Today, we were asked to look at fire incidents in the state of California. However, unlike in previous days, the data wasn’t readily available for us to download – we had to use our web scraping skills to get it ourselves. I’ll be honest – it took me a bit longer than I expected, but I managed to get there in the end, and even built a batch macro that processed the data for all the years available. So overall, I was quite proud of myself.
When it came to analysing and visualising the data in Tableau, one interesting thing I noticed was that while the total number of fire incidents was higher in the southern part of California, the total area burned was bigger in the northern counties. I wanted to explore what could be the reason for that. I assumed it might have something to do with the state’s geography, but could not find any usable data on forest vs urban or desert area by county, so needed to look for other potential explanations.
I came across an article by National Geographic which suggested that a sharp increase in the population and the development of fire-prone areas in California can be seen as another factor contributing to the increase of uncontrollable fires. I downloaded some historical population data for each county and tried to see if there was any correlation between the population growth rate and the percentage increase in fire incidents or acres of land burned. Neither of the scatterplots showed any clear correlation, which meant that the number of fire incidents and their magnitude are not directly related to population growth, at least in the last decade.

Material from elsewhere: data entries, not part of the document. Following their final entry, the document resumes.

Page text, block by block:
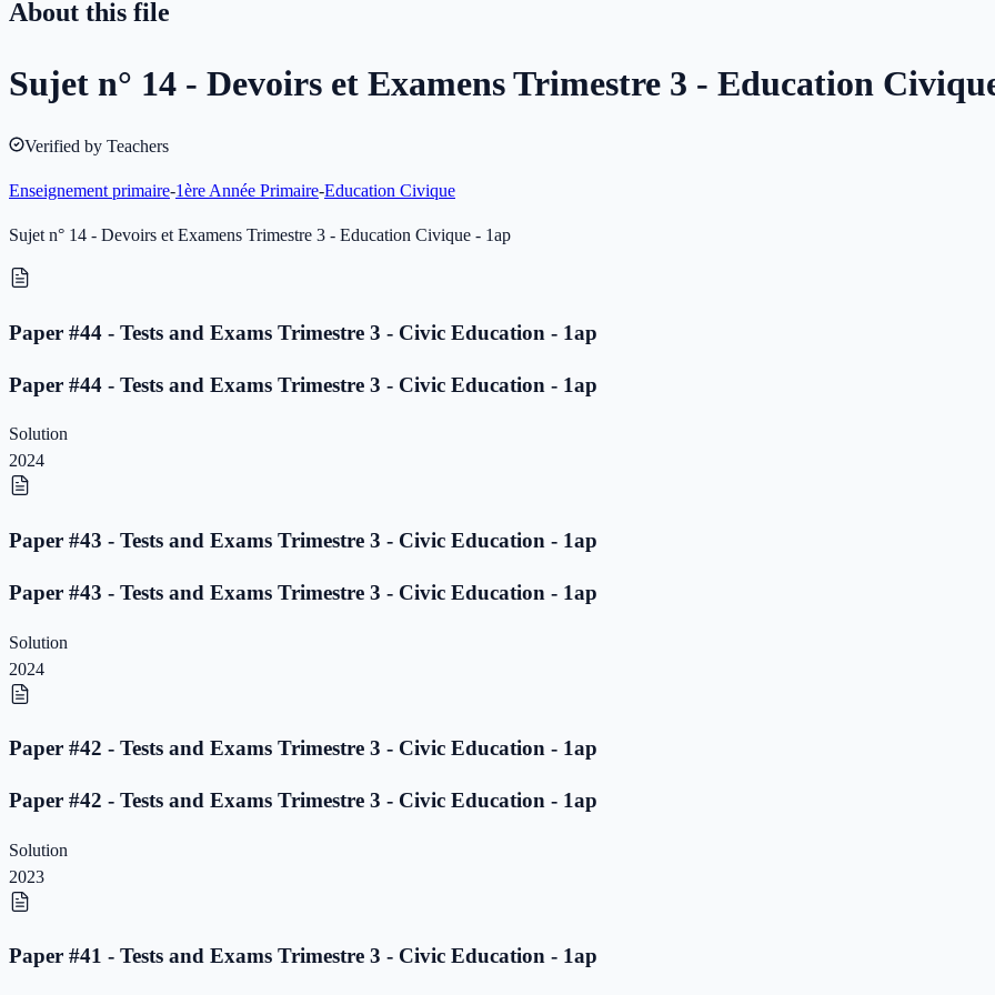
About this file
Sujet n° 14 - Devoirs et Examens Trimestre 3 - Education
Verified by Teachers
Enseignement primaire-1ère Année Primaire-Education Civique
Sujet n° 14 - Devoirs et Examens Trimestre 3 - Education Civique - 1ap
Paper #44 - Tests and Exams Trimestre 3 - Civic Education - 1ap
Paper #44 - Tests and Exams Trimestre 3 - Civic Education - 1ap
Solution
2024
Paper #43 - Tests and Exams Trimestre 3 - Civic Education - 1ap
Paper #43 - Tests and Exams Trimestre 3 - Civic Education - 1ap
Solution
2024
Paper #42 - Tests and Exams Trimestre 3 - Civic Education - 1ap
Paper #42 - Tests and Exams Trimestre 3 - Civic Education - 1ap
Solution
2023
Paper #41 - Tests and Exams Trimestre 3 - Civic Education - 1ap

Finally, I wanted to have a look at the number of fire stations in each county and whether or not that had any relationship with the number of fires. My analysis showed that, in general, as expected, more acres of land have been damaged by fires in counties with fewer fire stations. Unfortunately, I didn't quite manage to dig any further, but if I had more time, my next step would have been to add some data on total land area for each county to be able to normalise the values and see whether any additional insights would show up then.